8 tbsp unsalted butter (one stick)
12 oz. semi sweet chocolate chips (one bag)
1/2 cup cocoa powder
2 tsp vanilla
2 large eggs
1 egg yolk
1 cup sugar
1/2 cup brown sugar
1/2 cup active sourdough starter discard
1 cup Gluten Free flour*
1 tsp salt
For the gluten free sourdough starter, I followed this recipe from Pinterest- https://pin.it/5NZrekA I love using King Arthur 1:1 GF flour*. It comes in handy to have your starter ready for any of your baking needs, just keep in mind that GF flour will not bake like regular flour. It is a little more dense but still has great flavor.
- Preheat your oven and cast iron pan to 350 degrees. I love the cast iron for this because you get those nice crispy edges! Alternatively, you can use a 9×9 baking dish (greased or lined with parchment paper)

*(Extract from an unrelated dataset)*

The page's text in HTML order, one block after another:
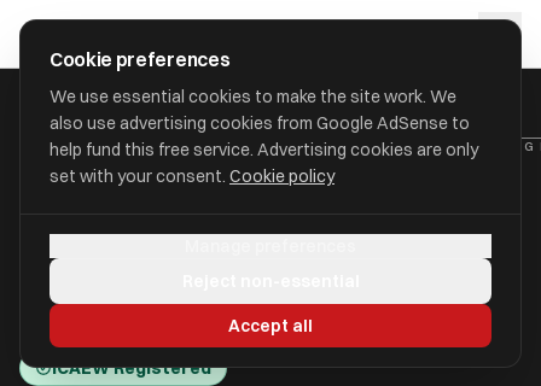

- Melt the butter in a small saucepan over low heat. Add the chocolate chips, vanilla extract and cocoa powder. Stir the ingredients until the chocolate chips have melted and the mixture is smooth. Remove the saucepan from the burner and set it aside to cool down.
- In a large mixing bowl, beat the eggs, brown sugar and granulated sugar with an electric mixer for 7-10 minutes. Add the sourdough discard and chocolate mixture to the bowl beat on low until combined. Add the flour and salt and stir with a spatula until just combined. (The batter will be very thick.)
- Pour the batter into the hot cast iron or baking dish and smooth the top. Bake for 35-40 minutes.
- Allow the brownies to cool completely, unless you’re like me a really enjoy that nice warm brownie with an ice cold glass of milk! Store in an airtight container or covered with plastic wrap.